In 2014 he provided the cover art for Welsh alternative rock band "The Joy Formidable" single "Tynnu Sylw " (aka) "Aruthrol B".

In 2018 he provided the cover art for the singles "Can A Song Save Your Life", "Sugar", "Rabbit Hole" and "(W.A.L.L.S.) Within A Little Love Song", following in 2020 by providing the entire album art (a total of 21 paintings) for the album Working To Design by Welsh singer-songwriter Anthony Price (under musical pseudonym name "dunkie").

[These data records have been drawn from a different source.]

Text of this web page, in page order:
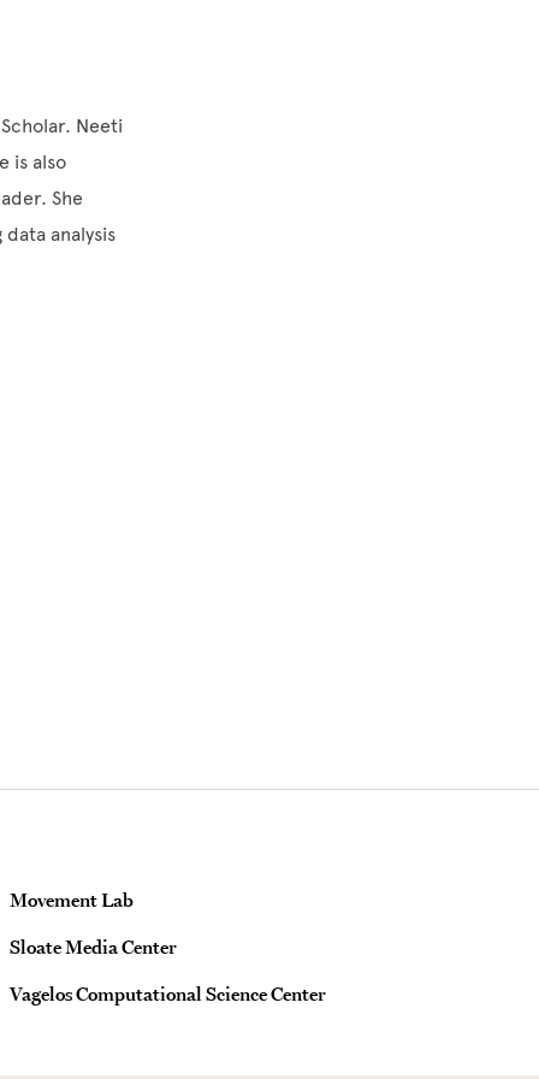
Neeti
is also
She
analysis
Movement Lab
Sloate Media Center
Vagelos Computational Science Center
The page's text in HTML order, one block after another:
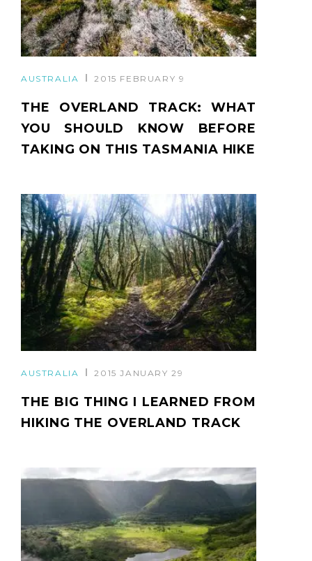
AUSTRALIA 2015 FEBRUARY 9
THE OVERLAND TRACK: WHAT
YOU SHOULD KNOW BEFORE
TAKING ON THIS TASMANIA HIKE
AUSTRALIA 2015 JANUARY 29
THE BIG THING I LEARNED FROM
HIKING THE OVERLAND TRACK
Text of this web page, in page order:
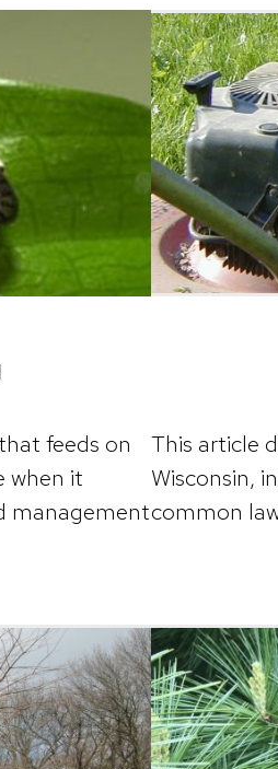
feeds on
when it
management
This article
Wisconsin,
common
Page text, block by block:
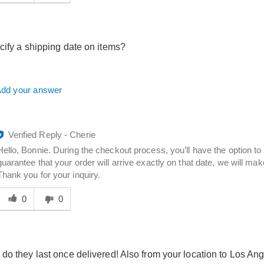
a shipping date on items?
your answer
Verified Reply-Cherie
Bonnie. During the checkout process, you’ll have the option
that your order will arrive exactly on that date, we will
you for your inquiry.
0 0
they last once delivered! Also from your location to Los
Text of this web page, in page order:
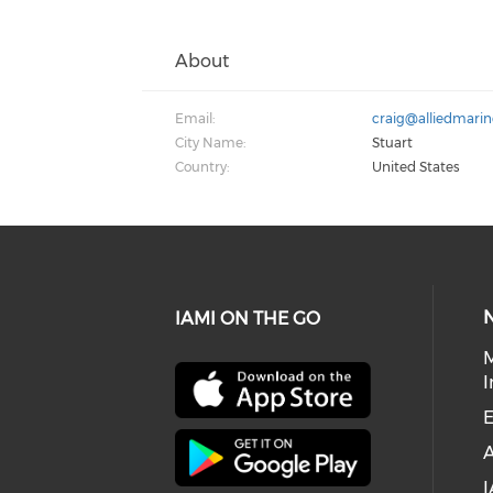
About
Email:
City Name:
Stuart
Country:
United States
IAMI ON THE GO
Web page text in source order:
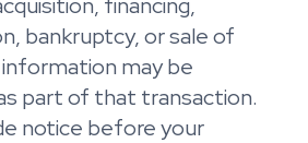
bankruptcy, or sale of
may be
part of that transaction.
notice before your
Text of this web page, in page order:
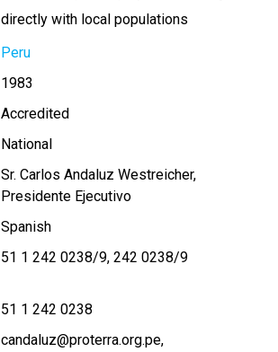
directly with local populations
Peru
1983
Accredited
National
Sr. Carlos Andaluz Westreicher,
Presidente Ejecutivo
Spanish
51 1 242 0238/9 242 0238/9
51 1 242 0238
candaluz@proterra.org.pe

In 2021 Payne also provided further cover art for the "dunkie" project for their 5-track EP entitled "The Vanishing and Other Stories".

===Notable exhibitions===
- 2013, The Cause and Effect Hypothesis, Art Central, Barry, Wales.
- 2012, New Work, Ffin-y-Parc, Llanrwst, Wales.
- 2011 – 2012, Dim Gobaith Caneri, Cyfarthfa Castle (Merthyr Tydfil), Museum of Modern Art Wales, Washington Gallery (Penarth) and West Wales Arts Centre. (An Arts Council of Wales project across Wales, in collaboration with poet Mike Jenkins).
- 2010, Master Strokes, (with Clive Hicks-Jenkins, Kevin Sinott and 4 other artists), Museum of Modern Art Wales, Wales.
- 2008, Welsh Myth, Washington Gallery, Wales.
- 2004, Nature or Nurture, West Wales Arts Centre, Fishguard, Wales.
- 2001, Dreams, Fairy Tales, Myths & Nightmares, Washington Gallery, Penarth, Wales.